Jupyter Notebooks are executable documents containing: formatted text, formatted maths, chunks of code plus figures, tables and textual output generated by that code.
Notebooks can be used:
to develop and execute linear data analysis workflows;
to present linear workflows to others;
as runnable documentation for software packages (e.g. NetworkX examples);
as executable teaching materials (e.g. BAD days tutorials);
Jupyter itself is web application that interprets, runs and renders Notebooks. You interact with it by As you interact with it by just connecting from your web browser the Jupyter server software can be running on your local machine or a remote server (which may have more memory, CPU cores and/or GPUs than your local machine).
Log in to the JupyterHub web inteface,
Specify what resources (memory, CPU cores, GPUs) they want for a Jupyter session,
Start and run a Jupyter Notebook server on a worker node in the cluster using these resources.
This service is currenty experimental. If you use this service and encounter a problem, please provide feedback to firstname.lastname@example.org.
The server that provider the JupyterHub service is typically rebooted at 03:26 on the 2nd Tuesday of the month to install security updates.
The hub of JupyterHub has several components:
an authenticator that allows users to log in, possibly using externally-stored identity information;
a database of user and state information;
a spawner that can start single-user Jupyter Notebook servers on demand.
There is also a web proxy that first routes web connections from a given user to the hub for authentication and possibly choosing spawner options then, after a single-user Jupyter server has been spawned, certain web connections are forwarded to the Jupyter Notebook server. From the user’s perspective it appears that they are interacting with a single web application, even though at times they might be talking to a single-user Jupyter server that running on a different machine to the Hub.

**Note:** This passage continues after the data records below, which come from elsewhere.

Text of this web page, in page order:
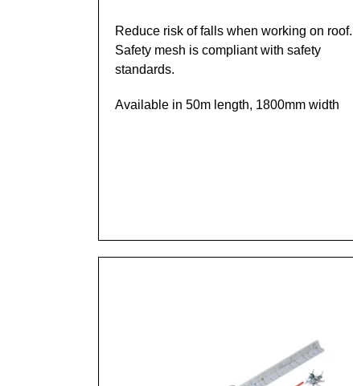
Reduce risk of falls when working on roof.
Safety mesh is compliant with safety
standards.
Available in 50m length, 1800mm width
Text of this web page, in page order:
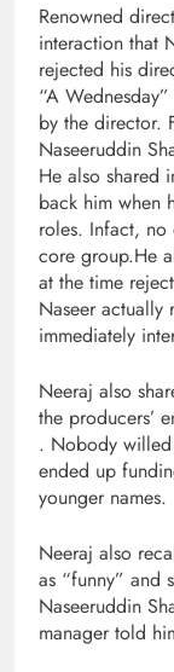
Renowned
interaction that
rejected his
“A
by the director.
Naseeruddin
He also shared
back him when
roles. Infact, no
core group.He
at the time
Naseer actually
immediately
Neeraj also
the producers’
. Nobody
ended up
younger names.
Neeraj also
as “funny” and
Naseeruddin
manager told
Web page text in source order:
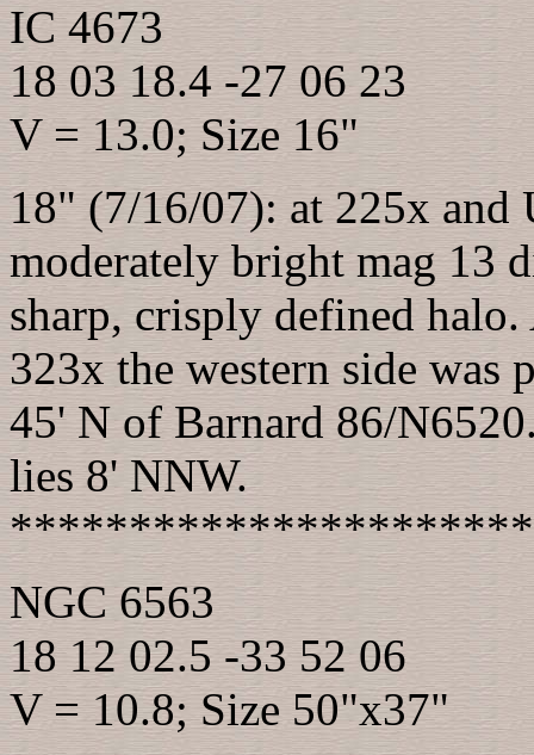
IC 4673
18 03 18.4 -27 06 23
V = 13.0; Size 16"
18" (7/16/07): at 225x and
moderately bright mag 13
sharp, crisply defined
323x the western side was
45' N of Barnard 86/
lies 8' NNW.
NGC 6563
18 12 02.5 -33 52 06
V = 10.8; Size 50"x37"
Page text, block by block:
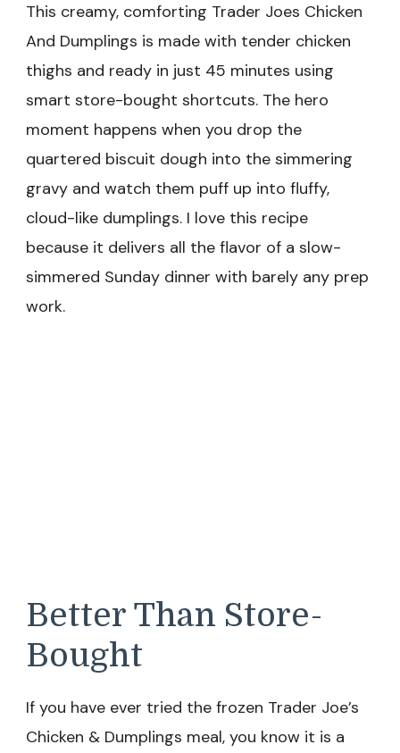
This creamy, comforting Trader Joes Chicken
And Dumplings is made with tender chicken
thighs and ready in just 45 minutes using
smart store-bought shortcuts. The hero
moment happens when you drop the
quartered biscuit dough into the simmering
gravy and watch them puff up into fluffy,
cloud-like dumplings. I love this recipe
because it delivers all the flavor of a slow-
simmered Sunday dinner with barely any prep
work.
Better Than Store-
Bought
If you have ever tried the frozen Trader Joe’s
Chicken & Dumplings meal, you know it is a
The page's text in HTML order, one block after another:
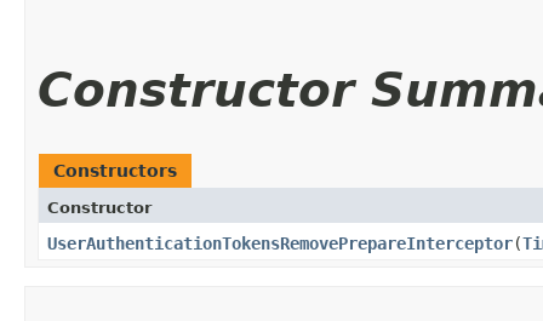
Constructor
Constructors
Constructor
UserAuthenticationTokensRemovePrepareInterceptor​(
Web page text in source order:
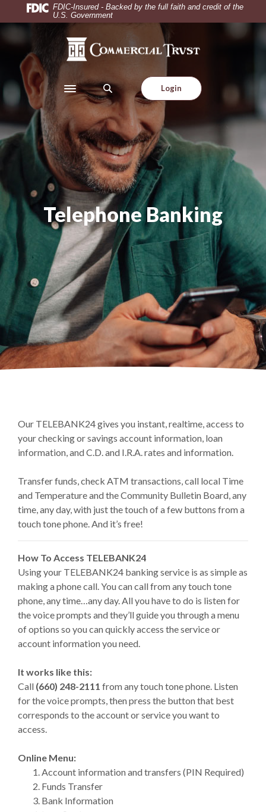
Skip
content
footer
Download
Acrobat
higher
view
.pdf
files.
FDIC-Insured - Backed by the full faith and credit of the
U.S. Government
Commercial Trust Company
Toggle navigation
Login
Telephone Banking
Our TELEBANK24 gives you instant, realtime, access to
your checking or savings account information, loan
information, and C.D. and I.R.A. rates and information.
Transfer funds, check ATM transactions, call local Time
and Temperature and the Community Bulletin Board, any
time, any day, with just the touch of a few buttons from a
touch tone phone. And it’s free!
How To Access TELEBANK24
Using your TELEBANK24 banking service is as simple as
making a phone call. You can call from any touch tone
phone, any time…any day. All you have to do is listen for
the voice prompts and they’ll guide you through a menu
of options so you can quickly access the service or
account information you need.
It works like this:
Call (660) 248-2111 from any touch tone phone. Listen
for the voice prompts, then press the button that best
corresponds to the account or service you want to
access.
Online Menu:
Account information and transfers (PIN Required)
Funds Transfer
Bank Information
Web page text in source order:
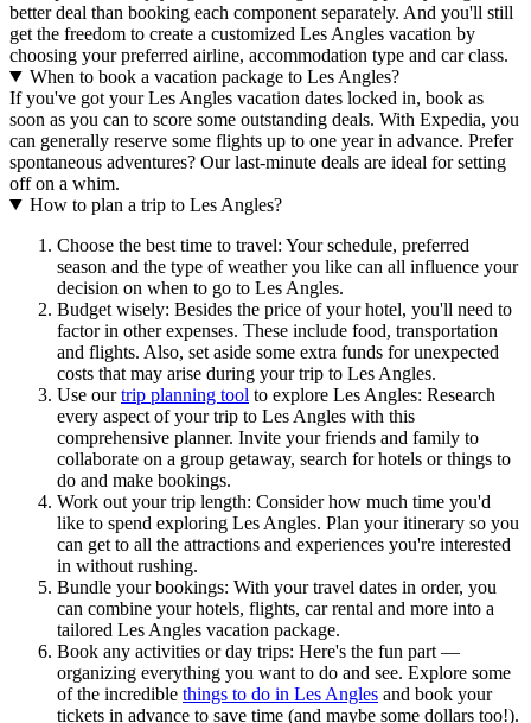
better deal than booking each component separately. And you'll still
get the freedom to create a customized Les Angles vacation by
choosing your preferred airline, accommodation type and car class.
When to book a vacation package to Les Angles?
If you've got your Les Angles vacation dates locked in, book as
soon as you can to score some outstanding deals. With Expedia, you
can generally reserve some flights up to one year in advance. Prefer
spontaneous adventures? Our last-minute deals are ideal for setting
off on a whim.
How to plan a trip to Les Angles?
Choose the best time to travel: Your schedule, preferred
season and the type of weather you like can all influence your
decision on when to go to Les Angles.
Budget wisely: Besides the price of your hotel, you'll need to
factor in other expenses. These include food, transportation
and flights. Also, set aside some extra funds for unexpected
costs that may arise during your trip to Les Angles.
Use ourtrip planning tool to explore Les Angles: Research
every aspect of your trip to Les Angles with this
comprehensive planner. Invite your friends and family to
collaborate on a group getaway, search for hotels or things to
do and make bookings.
Work out your trip length: Consider how much time you'd
like to spend exploring Les Angles. Plan your itinerary so you
can get to all the attractions and experiences you're interested
in without rushing.
Bundle your bookings: With your travel dates in order, you
can combine your hotels, flights, car rental and more into a
tailored Les Angles vacation package.
Book any activities or day trips: Here's the fun part —
organizing everything you want to do and see. Explore some
of the incredible things to do in Les Angles and book your
tickets in advance to save time (and maybe some dollars too!).

ShARC uses a custom spawner, sgespawner, that spawns single-user Jupyter servers on one or more worker nodes on ShARC by submitting batch jobs to the Grid Engine job scheduler.
The JupyterHub and
sgespawner configuration allows the user to specify the Grid Engine resources required for the Jupyter session in advance
via a web form then these resources are requested as part of the batch job submission.
Further details of how JupyterHub and
sgespawner are configured on ShARC
can be found in this repository.
The JupyterHub service on ShARC is currently developed and maintained by the University’s Research Software Engineering team. This work has been funded by OpenDreamKit, a Horizon2020 European Research Infrastructure project (676541) that aims to advance the open source computational mathematics ecosystem.
Until 24 Oct 2018 there was a JupyterHub service running on the Iceberg cluster; this was much more limited than the service on ShARC and has been decommissioned. All users interested in running Jupyter Notebooks on local HPC facilities should use JupyterHub on ShARC instead.